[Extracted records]
▬▬▬

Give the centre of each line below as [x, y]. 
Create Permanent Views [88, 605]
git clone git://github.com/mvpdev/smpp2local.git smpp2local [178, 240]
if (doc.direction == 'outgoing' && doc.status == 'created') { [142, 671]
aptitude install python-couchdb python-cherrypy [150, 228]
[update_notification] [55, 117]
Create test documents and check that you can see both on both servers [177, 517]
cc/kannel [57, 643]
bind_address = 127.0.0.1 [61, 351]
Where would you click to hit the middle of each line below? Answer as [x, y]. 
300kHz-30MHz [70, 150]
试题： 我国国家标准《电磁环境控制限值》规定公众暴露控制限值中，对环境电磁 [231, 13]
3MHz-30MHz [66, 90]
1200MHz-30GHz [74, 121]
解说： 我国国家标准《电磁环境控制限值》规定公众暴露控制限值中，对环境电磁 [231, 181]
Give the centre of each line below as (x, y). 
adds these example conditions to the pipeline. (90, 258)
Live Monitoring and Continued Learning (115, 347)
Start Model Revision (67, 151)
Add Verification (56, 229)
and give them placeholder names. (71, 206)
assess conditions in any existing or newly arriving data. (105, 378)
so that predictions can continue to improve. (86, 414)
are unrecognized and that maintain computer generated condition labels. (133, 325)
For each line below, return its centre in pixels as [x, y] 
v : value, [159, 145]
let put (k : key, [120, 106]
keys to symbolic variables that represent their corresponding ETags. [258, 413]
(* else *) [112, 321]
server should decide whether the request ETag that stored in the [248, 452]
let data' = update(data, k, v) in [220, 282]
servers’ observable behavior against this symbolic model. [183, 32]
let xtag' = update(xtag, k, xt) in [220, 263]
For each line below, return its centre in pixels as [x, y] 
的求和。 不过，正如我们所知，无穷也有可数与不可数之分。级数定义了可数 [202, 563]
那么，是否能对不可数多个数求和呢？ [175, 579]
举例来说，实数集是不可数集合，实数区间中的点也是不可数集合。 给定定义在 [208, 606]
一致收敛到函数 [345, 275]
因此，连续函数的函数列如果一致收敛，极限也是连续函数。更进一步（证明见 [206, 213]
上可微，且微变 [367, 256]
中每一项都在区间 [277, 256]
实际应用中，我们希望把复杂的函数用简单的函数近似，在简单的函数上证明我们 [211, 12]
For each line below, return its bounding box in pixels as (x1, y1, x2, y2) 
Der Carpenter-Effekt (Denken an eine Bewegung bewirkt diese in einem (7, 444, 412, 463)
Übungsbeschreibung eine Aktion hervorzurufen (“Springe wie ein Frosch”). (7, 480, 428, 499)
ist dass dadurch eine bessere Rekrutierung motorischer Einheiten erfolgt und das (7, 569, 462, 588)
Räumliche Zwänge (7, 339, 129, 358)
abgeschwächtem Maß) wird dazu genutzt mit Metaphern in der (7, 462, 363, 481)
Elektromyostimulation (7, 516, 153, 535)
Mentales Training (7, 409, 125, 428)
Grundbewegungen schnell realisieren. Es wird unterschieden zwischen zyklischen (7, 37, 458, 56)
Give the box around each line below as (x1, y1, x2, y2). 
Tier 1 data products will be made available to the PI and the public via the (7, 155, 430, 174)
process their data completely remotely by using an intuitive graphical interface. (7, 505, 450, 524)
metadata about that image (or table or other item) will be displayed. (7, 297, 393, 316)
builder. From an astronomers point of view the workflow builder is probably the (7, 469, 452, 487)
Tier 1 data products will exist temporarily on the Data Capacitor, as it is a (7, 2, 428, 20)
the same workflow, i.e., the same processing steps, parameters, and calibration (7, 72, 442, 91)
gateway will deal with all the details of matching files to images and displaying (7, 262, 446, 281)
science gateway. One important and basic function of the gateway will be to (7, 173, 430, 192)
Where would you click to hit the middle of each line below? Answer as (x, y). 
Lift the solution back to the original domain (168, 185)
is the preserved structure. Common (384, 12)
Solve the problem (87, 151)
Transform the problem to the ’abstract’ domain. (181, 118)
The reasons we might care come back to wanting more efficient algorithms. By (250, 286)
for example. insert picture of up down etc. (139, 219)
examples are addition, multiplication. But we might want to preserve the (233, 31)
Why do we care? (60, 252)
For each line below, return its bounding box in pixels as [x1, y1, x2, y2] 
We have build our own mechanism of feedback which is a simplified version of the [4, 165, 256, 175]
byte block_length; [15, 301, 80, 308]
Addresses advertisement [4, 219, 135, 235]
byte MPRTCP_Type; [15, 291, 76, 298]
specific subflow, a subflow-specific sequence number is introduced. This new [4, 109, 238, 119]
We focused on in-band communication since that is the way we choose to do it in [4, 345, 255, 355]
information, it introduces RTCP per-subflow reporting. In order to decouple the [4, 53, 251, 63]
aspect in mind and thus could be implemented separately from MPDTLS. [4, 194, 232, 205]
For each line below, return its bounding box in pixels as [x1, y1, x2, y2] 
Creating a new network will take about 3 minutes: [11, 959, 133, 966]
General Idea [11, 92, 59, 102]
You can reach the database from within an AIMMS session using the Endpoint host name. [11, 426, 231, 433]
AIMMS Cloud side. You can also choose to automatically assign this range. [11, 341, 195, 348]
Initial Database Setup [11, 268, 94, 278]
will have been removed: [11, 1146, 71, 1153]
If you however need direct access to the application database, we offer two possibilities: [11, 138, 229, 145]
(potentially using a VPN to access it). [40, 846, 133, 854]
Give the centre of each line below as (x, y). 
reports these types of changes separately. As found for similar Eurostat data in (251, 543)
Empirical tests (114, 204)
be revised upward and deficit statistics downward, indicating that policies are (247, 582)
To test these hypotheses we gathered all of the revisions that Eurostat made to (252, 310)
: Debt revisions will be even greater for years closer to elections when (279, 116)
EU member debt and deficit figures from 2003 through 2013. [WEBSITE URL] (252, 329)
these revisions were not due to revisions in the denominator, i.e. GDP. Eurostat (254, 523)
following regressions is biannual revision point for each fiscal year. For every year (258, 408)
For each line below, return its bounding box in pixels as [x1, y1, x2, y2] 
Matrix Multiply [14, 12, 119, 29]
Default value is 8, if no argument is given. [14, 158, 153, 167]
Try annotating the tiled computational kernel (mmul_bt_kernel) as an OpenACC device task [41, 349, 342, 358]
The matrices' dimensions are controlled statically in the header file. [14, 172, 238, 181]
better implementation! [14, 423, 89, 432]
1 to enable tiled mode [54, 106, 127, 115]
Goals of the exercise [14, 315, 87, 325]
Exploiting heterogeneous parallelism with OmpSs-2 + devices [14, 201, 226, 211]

▬▬▬

• _What needs to be done_: The records above are to be transcribed exactly and completely.

• _Answer to the exercise_:
Give the centre of each line below as [x, y]. 
Create Permanent Views [88, 605]
git clone git://github.com/mvpdev/smpp2local.git smpp2local [178, 240]
if (doc.direction == 'outgoing' && doc.status == 'created') { [142, 671]
aptitude install python-couchdb python-cherrypy [150, 228]
[update_notification] [55, 117]
Create test documents and check that you can see both on both servers [177, 517]
cc/kannel [57, 643]
bind_address = 127.0.0.1 [61, 351]
Where would you click to hit the middle of each line below? Answer as [x, y]. 
300kHz-30MHz [70, 150]
试题： 我国国家标准《电磁环境控制限值》规定公众暴露控制限值中，对环境电磁 [231, 13]
3MHz-30MHz [66, 90]
1200MHz-30GHz [74, 121]
解说： 我国国家标准《电磁环境控制限值》规定公众暴露控制限值中，对环境电磁 [231, 181]
Give the centre of each line below as (x, y). 
adds these example conditions to the pipeline. (90, 258)
Live Monitoring and Continued Learning (115, 347)
Start Model Revision (67, 151)
Add Verification (56, 229)
and give them placeholder names. (71, 206)
assess conditions in any existing or newly arriving data. (105, 378)
so that predictions can continue to improve. (86, 414)
are unrecognized and that maintain computer generated condition labels. (133, 325)
For each line below, return its centre in pixels as [x, y] 
v : value, [159, 145]
let put (k : key, [120, 106]
keys to symbolic variables that represent their corresponding ETags. [258, 413]
(* else *) [112, 321]
server should decide whether the request ETag that stored in the [248, 452]
let data' = update(data, k, v) in [220, 282]
servers’ observable behavior against this symbolic model. [183, 32]
let xtag' = update(xtag, k, xt) in [220, 263]
For each line below, return its centre in pixels as [x, y] 
的求和。 不过，正如我们所知，无穷也有可数与不可数之分。级数定义了可数 [202, 563]
那么，是否能对不可数多个数求和呢？ [175, 579]
举例来说，实数集是不可数集合，实数区间中的点也是不可数集合。 给定定义在 [208, 606]
一致收敛到函数 [345, 275]
因此，连续函数的函数列如果一致收敛，极限也是连续函数。更进一步（证明见 [206, 213]
上可微，且微变 [367, 256]
中每一项都在区间 [277, 256]
实际应用中，我们希望把复杂的函数用简单的函数近似，在简单的函数上证明我们 [211, 12]
For each line below, return its bounding box in pixels as (x1, y1, x2, y2) 
Der Carpenter-Effekt (Denken an eine Bewegung bewirkt diese in einem (7, 444, 412, 463)
Übungsbeschreibung eine Aktion hervorzurufen (“Springe wie ein Frosch”). (7, 480, 428, 499)
ist dass dadurch eine bessere Rekrutierung motorischer Einheiten erfolgt und das (7, 569, 462, 588)
Räumliche Zwänge (7, 339, 129, 358)
abgeschwächtem Maß) wird dazu genutzt mit Metaphern in der (7, 462, 363, 481)
Elektromyostimulation (7, 516, 153, 535)
Mentales Training (7, 409, 125, 428)
Grundbewegungen schnell realisieren. Es wird unterschieden zwischen zyklischen (7, 37, 458, 56)
Give the box around each line below as (x1, y1, x2, y2). 
Tier 1 data products will be made available to the PI and the public via the (7, 155, 430, 174)
process their data completely remotely by using an intuitive graphical interface. (7, 505, 450, 524)
metadata about that image (or table or other item) will be displayed. (7, 297, 393, 316)
builder. From an astronomers point of view the workflow builder is probably the (7, 469, 452, 487)
Tier 1 data products will exist temporarily on the Data Capacitor, as it is a (7, 2, 428, 20)
the same workflow, i.e., the same processing steps, parameters, and calibration (7, 72, 442, 91)
gateway will deal with all the details of matching files to images and displaying (7, 262, 446, 281)
science gateway. One important and basic function of the gateway will be to (7, 173, 430, 192)
Where would you click to hit the middle of each line below? Answer as (x, y). 
Lift the solution back to the original domain (168, 185)
is the preserved structure. Common (384, 12)
Solve the problem (87, 151)
Transform the problem to the ’abstract’ domain. (181, 118)
The reasons we might care come back to wanting more efficient algorithms. By (250, 286)
for example. insert picture of up down etc. (139, 219)
examples are addition, multiplication. But we might want to preserve the (233, 31)
Why do we care? (60, 252)
For each line below, return its bounding box in pixels as [x1, y1, x2, y2] 
We have build our own mechanism of feedback which is a simplified version of the [4, 165, 256, 175]
byte block_length; [15, 301, 80, 308]
Addresses advertisement [4, 219, 135, 235]
byte MPRTCP_Type; [15, 291, 76, 298]
specific subflow, a subflow-specific sequence number is introduced. This new [4, 109, 238, 119]
We focused on in-band communication since that is the way we choose to do it in [4, 345, 255, 355]
information, it introduces RTCP per-subflow reporting. In order to decouple the [4, 53, 251, 63]
aspect in mind and thus could be implemented separately from MPDTLS. [4, 194, 232, 205]
For each line below, return its bounding box in pixels as [x1, y1, x2, y2] 
Creating a new network will take about 3 minutes: [11, 959, 133, 966]
General Idea [11, 92, 59, 102]
You can reach the database from within an AIMMS session using the Endpoint host name. [11, 426, 231, 433]
AIMMS Cloud side. You can also choose to automatically assign this range. [11, 341, 195, 348]
Initial Database Setup [11, 268, 94, 278]
will have been removed: [11, 1146, 71, 1153]
If you however need direct access to the application database, we offer two possibilities: [11, 138, 229, 145]
(potentially using a VPN to access it). [40, 846, 133, 854]
Give the centre of each line below as (x, y). 
reports these types of changes separately. As found for similar Eurostat data in (251, 543)
Empirical tests (114, 204)
be revised upward and deficit statistics downward, indicating that policies are (247, 582)
To test these hypotheses we gathered all of the revisions that Eurostat made to (252, 310)
: Debt revisions will be even greater for years closer to elections when (279, 116)
EU member debt and deficit figures from 2003 through 2013. [WEBSITE URL] (252, 329)
these revisions were not due to revisions in the denominator, i.e. GDP. Eurostat (254, 523)
following regressions is biannual revision point for each fiscal year. For every year (258, 408)
For each line below, return its bounding box in pixels as [x1, y1, x2, y2] 
Matrix Multiply [14, 12, 119, 29]
Default value is 8, if no argument is given. [14, 158, 153, 167]
Try annotating the tiled computational kernel (mmul_bt_kernel) as an OpenACC device task [41, 349, 342, 358]
The matrices' dimensions are controlled statically in the header file. [14, 172, 238, 181]
better implementation! [14, 423, 89, 432]
1 to enable tiled mode [54, 106, 127, 115]
Goals of the exercise [14, 315, 87, 325]
Exploiting heterogeneous parallelism with OmpSs-2 + devices [14, 201, 226, 211]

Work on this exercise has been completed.